= Oceania Chess Championship =

Regional chess competitions

Leading chess players from the FIDE Oceania Zone 3.6 are allowed to play in the Oceania Chess Championships. The tournament is conducted by the FIDE Oceania Zone President and Oceania Chess Confederation under the auspices of the world chess federation, FIDE.

==History==
Before January 2012, the Oceania Chess Championship was scheduled as part of the FIDE World Chess Championship cycle, and winners qualified to represent the FIDE Oceania Zone at the Chess World Cup.

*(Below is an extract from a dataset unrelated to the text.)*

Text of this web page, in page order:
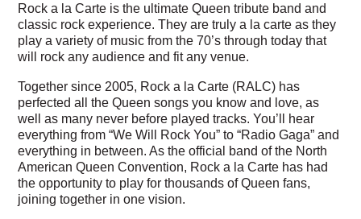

Since 2012 the Oceania Chess Championship has been held every year, with only each alternate (odd numbered) year acting as the Oceania Zone Championship and Chess World Cup qualifier. In these years, the title of International Master (IM) is awarded to the winner(s) of the Oceania Zone Championship event, as per the FIDE title regulations.

The first Oceania Chess Championship was organised by the inaugural Oceania Zone President, Graeme Gardiner, on the Gold Coast, Australia in 1999. Vladimir Feldman of Australia won the event, undefeated, with a score of 7/9. In May 2000, an additional Oceania Zonal Chess Championship was held to coincide with changes in the schedule of the FIDE World Chess Championship cycle. Only an open event was held that year, without a separate women's championship, and was won by Aleksandar Wohl with a score of 7.5/9.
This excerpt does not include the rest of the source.